Some of the QEMU options that are used more often also have explicit support in the test runner, so paravirtualized devices can be added more easily:

# Run tests and pass a block device (here /dev/virtioblk0)
pytest --lg-env test/arm/virt@multi_v8_defconfig.yaml --blk=rootfs.ext4

# Run interactively with graphics output
pytest --lg-env test/mips/qemu-malta_defconfig.yaml --interactive --graphics

For testing, the QEMU fw_cfg and virtfs support is particularly useful:

# inject boot.sh file in working directory into barebox environment
# at /env/boot/fit and set /env/nv/boot.default to fit
pytest --lg-env test/arm/virt@multi_v8_defconfig.yaml \
   --env nv/boot.default=fit --env boot/fit=@boot.sh

# make available the host's local working directory in barebox as
# /mnt/9p/host
pytest --lg-env test/arm/virt@multi_v8_defconfig.yaml \
   --fs host=.

For a complete listing of possible options run pytest --help.

The barebox-ci container already ships with labgrid and pytest.

MAKEALL can also be passed a Labgrid environment file to build and execute pytest afterwards, which is useful in combination:

# Run MAKEALL and possibly pytest in the container
alias MAKEALL="scripts/container.sh ./MAKEALL"

# Build and test a single configuration
MAKEALL test/mips/qemu-maltael_defconfig.yaml

# Build all MIPS platforms that can be tested
MAKEALL test/mips/*.yaml

7.2.8. Reproducing Shuffle Failures

The CI performs randomized build ordering checks using make --shuffle to detect missing dependencies between build targets.

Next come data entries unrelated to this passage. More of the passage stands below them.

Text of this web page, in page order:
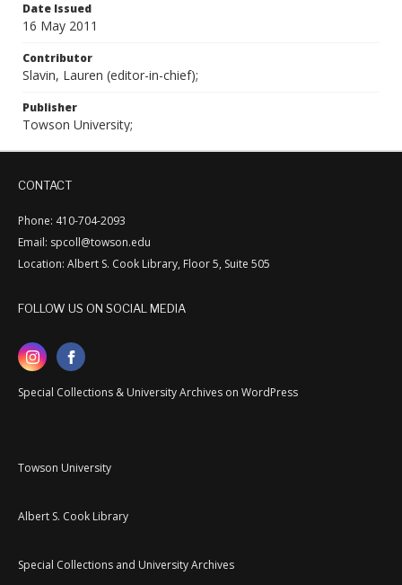
Date Issued
16 May 2011
Contributor
Slavin, Lauren (editor-in-chief);
Publisher
Towson University;
CONTACT
Phone: 410-704-2093
Email: spcoll@towson.edu
Location: Albert S. Cook Library, Floor 5, Suite 505
FOLLOW US ON SOCIAL MEDIA
Special Collections & University Archives on WordPress
Towson University
Albert S. Cook Library
Special Collections and University Archives

This may lead to occasional build failures, which is a good thing, because it allows us to fix issues, before downstream uns into them.

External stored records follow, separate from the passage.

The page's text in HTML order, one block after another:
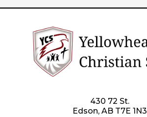
430 72 St.
Edson, AB T7E 1N3
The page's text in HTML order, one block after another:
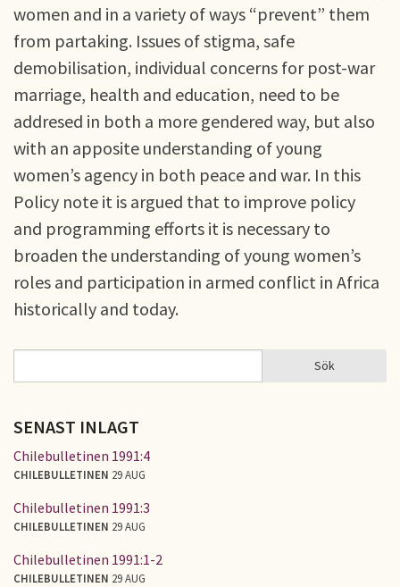
women and in a variety of ways “prevent” them
from partaking. Issues of stigma, safe
demobilisation, individual concerns for post-war
marriage, health and education, need to be
addresed in both a more gendered way, but also
with an apposite understanding of young
women’s agency in both peace and war. In this
Policy note it is argued that to improve policy
and programming efforts it is necessary to
broaden the understanding of young women’s
roles and participation in armed conflict in Africa
historically and today.
SÖKFORMULÄR Sök
SENAST INLAGT
Chilebulletinen 1991:4
CHILEBULLETINEN 29 AUG
Chilebulletinen 1991:3
CHILEBULLETINEN 29 AUG
Chilebulletinen 1991:1-2
CHILEBULLETINEN 29 AUG
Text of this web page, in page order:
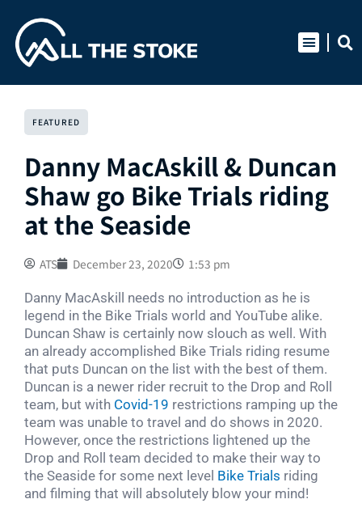
content
FEATURED
Danny MacAskill & Duncan
Shaw go Bike Trials riding
at the Seaside
ATS December 23, 2020 1:53 pm
Danny MacAskill needs no introduction as he is
legend in the Bike Trials world and YouTube alike.
Duncan Shaw is certainly now slouch as well. With
an already accomplished Bike Trials riding resume
that puts Duncan on the list with the best of them.
Duncan is a newer rider recruit to the Drop and Roll
team, but with Covid-19 restrictions ramping up the
team was unable to travel and do shows in 2020.
However, once the restrictions lightened up the
Drop and Roll team decided to make their way to
the Seaside for some next level Bike Trials riding
and filming that will absolutely blow your mind!
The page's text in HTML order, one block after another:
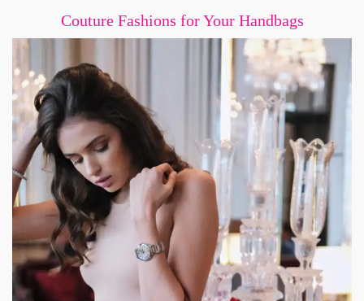
Couture Fashions for Your Handbags
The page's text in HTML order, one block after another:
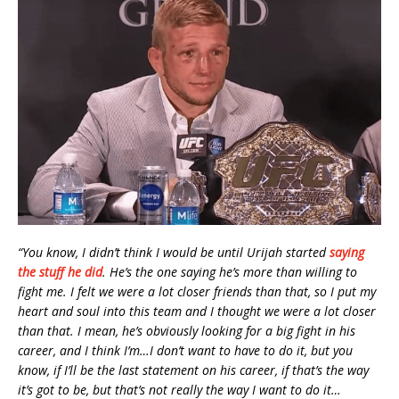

If a failure occurs, the log will include a shuffle= value:

build (arm, virt32_secure_defconfig)

<snip>

  HOSTCC  scripts/dtc/dtc-lexer.lex.o
  SCONFPP include/generated/sconfig_names.h
make[1]: *** [/__w/barebox/barebox/Makefile:1230: include/generated/sconfig_names.h] Error 2 shuffle=857479879
make[1]: *** Deleting file 'include/generated/sconfig_names.h'
make[1]: *** Waiting for unfinished jobs....
  HOSTLD  scripts/dtc/fdtget
  HOSTLD  scripts/dtc/dtc
make: *** [Makefile:185: sub-make] Error 2 shuffle=857479879
Compile: FAILED
Compiled in    7s

--------------------- SUMMARY ----------------------------
defconfigs compiled: 1
      defconfigs with errors:   1 ( virt32_secure_defconfig )
Total time spent:    7s

You should be able to reproduce the same issue locally by running:

./scripts/container.sh -e GNUMAKEFLAGS=--shuffle=857479879 \
      ./MAKEALL -l '' -v 0 -a arm virt32_secure_defconfig

Replace 857479879 above with the actual value reported by the CI. This reproduces the same randomized build sequence locally to help identify dependency issues.